*Your assignment*: Entries follow. Give back exactly the lines starting at the one containing "don't check the" and ending at the one containing "un (226, 45)", and no other lines.

*Records for the exercise*:
::::

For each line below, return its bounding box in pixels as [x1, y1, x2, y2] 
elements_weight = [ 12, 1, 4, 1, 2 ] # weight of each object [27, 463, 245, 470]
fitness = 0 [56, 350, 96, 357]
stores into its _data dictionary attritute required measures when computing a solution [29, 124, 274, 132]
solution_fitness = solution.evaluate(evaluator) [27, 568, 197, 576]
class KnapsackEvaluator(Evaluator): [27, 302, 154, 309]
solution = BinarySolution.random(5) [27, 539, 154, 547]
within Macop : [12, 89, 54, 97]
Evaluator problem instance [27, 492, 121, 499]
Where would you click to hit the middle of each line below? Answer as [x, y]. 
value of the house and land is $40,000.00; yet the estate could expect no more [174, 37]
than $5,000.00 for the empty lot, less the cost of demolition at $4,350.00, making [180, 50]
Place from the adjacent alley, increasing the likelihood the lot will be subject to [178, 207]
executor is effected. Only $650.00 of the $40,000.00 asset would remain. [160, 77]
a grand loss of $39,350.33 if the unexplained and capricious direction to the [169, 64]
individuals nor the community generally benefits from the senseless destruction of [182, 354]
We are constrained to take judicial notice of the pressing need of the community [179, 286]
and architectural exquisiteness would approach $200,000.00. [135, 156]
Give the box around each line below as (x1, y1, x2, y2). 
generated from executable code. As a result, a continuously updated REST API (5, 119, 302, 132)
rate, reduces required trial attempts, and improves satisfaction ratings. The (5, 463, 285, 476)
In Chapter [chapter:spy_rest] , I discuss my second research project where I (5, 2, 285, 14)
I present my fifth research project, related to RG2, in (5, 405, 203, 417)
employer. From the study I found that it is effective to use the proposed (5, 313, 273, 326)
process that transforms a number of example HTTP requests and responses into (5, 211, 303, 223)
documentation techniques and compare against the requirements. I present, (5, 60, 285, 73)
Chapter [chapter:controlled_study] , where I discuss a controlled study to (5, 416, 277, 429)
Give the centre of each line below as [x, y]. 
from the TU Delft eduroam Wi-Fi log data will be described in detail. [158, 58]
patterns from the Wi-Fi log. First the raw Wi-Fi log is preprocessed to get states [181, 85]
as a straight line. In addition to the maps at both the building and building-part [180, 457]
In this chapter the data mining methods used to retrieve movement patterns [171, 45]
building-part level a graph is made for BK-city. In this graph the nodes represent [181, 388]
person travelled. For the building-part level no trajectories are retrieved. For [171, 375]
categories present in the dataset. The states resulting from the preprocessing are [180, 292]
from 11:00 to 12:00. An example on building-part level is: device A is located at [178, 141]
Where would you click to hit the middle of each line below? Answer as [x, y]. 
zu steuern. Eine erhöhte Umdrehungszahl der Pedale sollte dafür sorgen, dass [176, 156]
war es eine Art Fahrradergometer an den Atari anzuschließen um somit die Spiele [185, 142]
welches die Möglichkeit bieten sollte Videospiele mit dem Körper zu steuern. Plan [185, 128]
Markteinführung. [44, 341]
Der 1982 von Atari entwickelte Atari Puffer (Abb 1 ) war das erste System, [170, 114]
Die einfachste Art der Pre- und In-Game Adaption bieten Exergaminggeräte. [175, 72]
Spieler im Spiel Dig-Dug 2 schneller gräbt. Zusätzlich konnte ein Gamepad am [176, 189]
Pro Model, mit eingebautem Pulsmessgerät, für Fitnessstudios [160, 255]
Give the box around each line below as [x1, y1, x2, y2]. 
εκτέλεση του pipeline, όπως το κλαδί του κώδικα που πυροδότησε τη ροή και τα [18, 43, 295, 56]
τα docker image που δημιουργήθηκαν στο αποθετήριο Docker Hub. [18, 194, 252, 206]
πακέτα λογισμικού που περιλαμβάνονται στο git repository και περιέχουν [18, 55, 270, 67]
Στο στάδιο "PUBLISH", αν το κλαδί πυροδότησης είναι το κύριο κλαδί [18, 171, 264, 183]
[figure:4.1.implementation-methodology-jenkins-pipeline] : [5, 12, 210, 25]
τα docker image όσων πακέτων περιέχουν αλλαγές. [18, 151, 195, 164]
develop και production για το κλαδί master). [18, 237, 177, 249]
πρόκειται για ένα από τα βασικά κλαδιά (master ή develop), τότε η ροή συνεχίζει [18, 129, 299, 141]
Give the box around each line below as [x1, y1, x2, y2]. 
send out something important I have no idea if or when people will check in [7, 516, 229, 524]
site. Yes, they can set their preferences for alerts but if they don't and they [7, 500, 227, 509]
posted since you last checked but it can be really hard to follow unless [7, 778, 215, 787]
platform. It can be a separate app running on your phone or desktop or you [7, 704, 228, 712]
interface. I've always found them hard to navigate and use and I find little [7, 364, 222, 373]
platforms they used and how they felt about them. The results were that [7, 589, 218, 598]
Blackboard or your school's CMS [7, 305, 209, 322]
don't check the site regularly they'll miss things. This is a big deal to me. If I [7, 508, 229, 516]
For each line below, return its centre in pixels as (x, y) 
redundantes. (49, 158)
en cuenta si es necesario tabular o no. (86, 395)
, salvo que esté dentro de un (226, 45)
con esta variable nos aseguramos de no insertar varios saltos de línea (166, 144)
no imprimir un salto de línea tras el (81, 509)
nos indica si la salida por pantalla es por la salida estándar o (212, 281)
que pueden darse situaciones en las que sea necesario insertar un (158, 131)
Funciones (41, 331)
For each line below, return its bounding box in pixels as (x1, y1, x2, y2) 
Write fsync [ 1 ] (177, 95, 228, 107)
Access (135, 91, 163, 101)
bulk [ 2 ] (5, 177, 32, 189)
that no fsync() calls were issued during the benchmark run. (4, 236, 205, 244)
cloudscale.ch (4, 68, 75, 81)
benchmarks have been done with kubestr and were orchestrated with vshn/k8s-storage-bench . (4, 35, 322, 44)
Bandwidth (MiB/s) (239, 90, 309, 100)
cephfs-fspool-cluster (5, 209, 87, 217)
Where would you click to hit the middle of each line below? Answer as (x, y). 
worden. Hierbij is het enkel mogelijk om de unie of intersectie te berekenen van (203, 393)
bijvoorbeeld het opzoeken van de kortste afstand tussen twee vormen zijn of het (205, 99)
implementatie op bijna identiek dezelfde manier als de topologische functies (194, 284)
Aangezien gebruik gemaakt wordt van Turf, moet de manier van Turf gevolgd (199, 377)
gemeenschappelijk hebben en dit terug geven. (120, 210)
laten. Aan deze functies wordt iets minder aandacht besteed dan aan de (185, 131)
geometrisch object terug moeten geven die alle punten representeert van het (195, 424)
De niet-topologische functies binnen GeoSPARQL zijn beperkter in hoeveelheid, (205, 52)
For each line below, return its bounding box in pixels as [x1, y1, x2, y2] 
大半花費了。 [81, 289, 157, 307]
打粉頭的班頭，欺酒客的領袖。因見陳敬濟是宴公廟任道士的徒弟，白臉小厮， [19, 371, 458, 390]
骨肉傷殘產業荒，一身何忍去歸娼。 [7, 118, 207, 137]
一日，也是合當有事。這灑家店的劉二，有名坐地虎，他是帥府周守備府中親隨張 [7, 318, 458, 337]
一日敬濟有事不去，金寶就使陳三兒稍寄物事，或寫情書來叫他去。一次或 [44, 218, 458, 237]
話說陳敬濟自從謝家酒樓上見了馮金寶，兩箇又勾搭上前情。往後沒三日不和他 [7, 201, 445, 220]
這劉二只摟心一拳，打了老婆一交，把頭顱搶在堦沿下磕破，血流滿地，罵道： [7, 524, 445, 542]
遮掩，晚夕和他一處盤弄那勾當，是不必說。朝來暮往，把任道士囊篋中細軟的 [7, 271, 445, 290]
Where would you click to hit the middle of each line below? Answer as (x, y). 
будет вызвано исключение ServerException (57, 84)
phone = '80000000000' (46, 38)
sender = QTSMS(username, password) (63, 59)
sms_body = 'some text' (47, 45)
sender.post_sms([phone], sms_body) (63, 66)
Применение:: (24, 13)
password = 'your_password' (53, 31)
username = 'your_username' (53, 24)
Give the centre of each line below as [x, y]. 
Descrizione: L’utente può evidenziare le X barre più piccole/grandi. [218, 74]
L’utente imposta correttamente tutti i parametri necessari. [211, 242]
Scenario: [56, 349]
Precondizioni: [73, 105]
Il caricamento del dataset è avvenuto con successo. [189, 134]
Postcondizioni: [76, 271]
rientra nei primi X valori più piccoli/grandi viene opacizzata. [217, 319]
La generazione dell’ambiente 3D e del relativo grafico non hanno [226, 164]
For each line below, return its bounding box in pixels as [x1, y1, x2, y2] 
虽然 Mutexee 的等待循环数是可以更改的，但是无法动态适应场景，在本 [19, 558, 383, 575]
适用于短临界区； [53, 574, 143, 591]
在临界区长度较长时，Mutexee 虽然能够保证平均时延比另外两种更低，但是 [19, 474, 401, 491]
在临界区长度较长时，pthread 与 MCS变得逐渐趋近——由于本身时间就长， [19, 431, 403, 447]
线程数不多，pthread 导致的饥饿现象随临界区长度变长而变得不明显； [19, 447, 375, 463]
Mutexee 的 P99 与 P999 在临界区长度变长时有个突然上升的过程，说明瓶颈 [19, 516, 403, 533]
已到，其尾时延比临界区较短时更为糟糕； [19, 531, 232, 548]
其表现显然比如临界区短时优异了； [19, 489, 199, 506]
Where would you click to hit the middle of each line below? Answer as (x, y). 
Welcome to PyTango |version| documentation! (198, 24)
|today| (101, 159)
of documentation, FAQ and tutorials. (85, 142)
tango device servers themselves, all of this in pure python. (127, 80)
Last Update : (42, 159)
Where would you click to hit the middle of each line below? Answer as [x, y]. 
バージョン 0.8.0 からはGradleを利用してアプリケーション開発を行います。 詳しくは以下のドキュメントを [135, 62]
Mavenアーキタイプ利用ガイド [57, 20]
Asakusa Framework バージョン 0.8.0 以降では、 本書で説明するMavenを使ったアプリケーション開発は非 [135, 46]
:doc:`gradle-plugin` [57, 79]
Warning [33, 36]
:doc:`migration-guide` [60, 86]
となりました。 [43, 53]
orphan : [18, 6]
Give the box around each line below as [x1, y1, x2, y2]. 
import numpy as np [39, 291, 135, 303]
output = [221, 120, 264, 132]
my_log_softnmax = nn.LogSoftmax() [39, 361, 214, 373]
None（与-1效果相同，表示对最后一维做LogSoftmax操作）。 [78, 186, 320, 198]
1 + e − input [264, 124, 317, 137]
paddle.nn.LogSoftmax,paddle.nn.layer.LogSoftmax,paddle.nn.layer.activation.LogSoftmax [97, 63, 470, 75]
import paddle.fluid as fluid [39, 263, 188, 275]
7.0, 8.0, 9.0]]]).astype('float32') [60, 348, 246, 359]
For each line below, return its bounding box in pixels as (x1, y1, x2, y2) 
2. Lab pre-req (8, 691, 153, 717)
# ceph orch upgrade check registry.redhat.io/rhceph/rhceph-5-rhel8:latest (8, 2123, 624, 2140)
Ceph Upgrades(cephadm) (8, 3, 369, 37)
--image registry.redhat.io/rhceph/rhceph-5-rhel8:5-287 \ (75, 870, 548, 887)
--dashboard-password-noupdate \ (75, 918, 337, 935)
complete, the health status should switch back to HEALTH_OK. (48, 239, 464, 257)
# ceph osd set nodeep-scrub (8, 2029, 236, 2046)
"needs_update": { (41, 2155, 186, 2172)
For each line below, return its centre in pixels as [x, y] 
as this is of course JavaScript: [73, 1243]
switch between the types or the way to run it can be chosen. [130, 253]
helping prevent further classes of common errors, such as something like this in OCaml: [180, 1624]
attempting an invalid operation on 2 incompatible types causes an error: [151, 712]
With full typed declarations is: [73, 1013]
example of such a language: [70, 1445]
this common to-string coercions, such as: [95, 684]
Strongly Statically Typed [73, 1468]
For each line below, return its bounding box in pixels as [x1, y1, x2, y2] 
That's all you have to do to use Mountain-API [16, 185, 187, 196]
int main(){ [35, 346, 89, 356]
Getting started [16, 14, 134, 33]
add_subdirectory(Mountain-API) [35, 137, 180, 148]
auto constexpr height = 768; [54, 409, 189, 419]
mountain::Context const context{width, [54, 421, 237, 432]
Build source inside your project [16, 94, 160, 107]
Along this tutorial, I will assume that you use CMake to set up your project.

::::

*Result of this exercise*:
don't check the site regularly they'll miss things. This is a big deal to me. If I [7, 508, 229, 516]
For each line below, return its centre in pixels as (x, y) 
redundantes. (49, 158)
en cuenta si es necesario tabular o no. (86, 395)
, salvo que esté dentro de un (226, 45)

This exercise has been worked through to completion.